An equivalent identity is that $x+y+z = 0$ implies $x^3+y^3+z^3-3xyz = 0$.
So suppose $x+y+z = 0$.
Then the determinant $ \begin{vmatrix} x & z & y\\ y & x & z\\ z & y & x \end{vmatrix}$ must be zero, because the sum of the elements of each column is zero.
Expanding the determinant, we have the required result.

The easiest way to show this is by observing that the sum of cubes is such that all the cubed terms cancel, so it is quadratic in each variable individually; then notice that the sum of cubes vanishes for $a=b,c$ and for $b=c$. Consequently it must factorize as $(a-b)(a-c)(b-c)\times d$ for some $d$. (Why? One gets $f(b,c)\times (a-b)(a-c)$ by thinking of it in terms of a quadratic in $a$; then the form of $f$ follows by thinking in terms of $b$ or simply symmetry.) Letting $a,b,c=0,1,2$ tells you the constant.

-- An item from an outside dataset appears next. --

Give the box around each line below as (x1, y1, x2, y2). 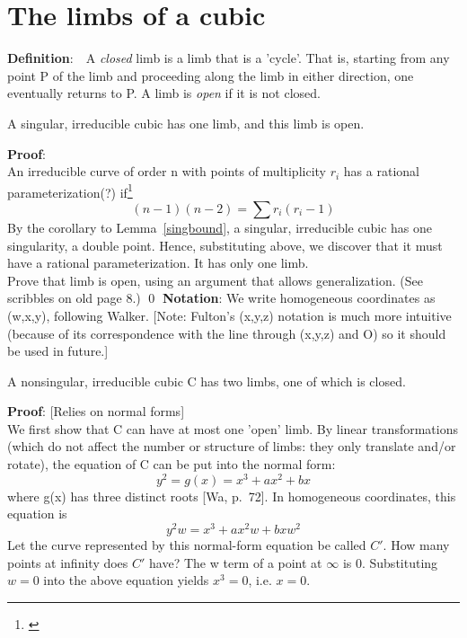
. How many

Alternatively, note that $(a-b)$ must be a factor, so by cyclic symmetry $(a-b)(b-c)(c-a)$ must be. The result can be deduced similarly from the above.

You can also do the following. Let us replace $a$ with $x$ and treat the l.h.s. as a polynomial function $f(x)$ of $x$. Let's check the derivative $$ f'(x)=3(x-b)^2-3(c-x)^2-3(b-c)(c-x)+3(x-b)(b-c). $$ Continuing (we could see that this is identically zero, but I try to avoid such manipulations) we see $$ f''(x)=6(x-b)+6(c-x)+3(b-c)+3(b-c)=0 $$ for all $x$. As $f'(c)=3(c-b)^2+0+0+3(c-b)(b-c)=0$, we can then conclude that $f'(x)=0$ for all $x$, so $f(x)$ is a constant. But $$f(b)=0+(b-c)^3+(c-b)^3+3\cdot0=0,$$ so the claim follows.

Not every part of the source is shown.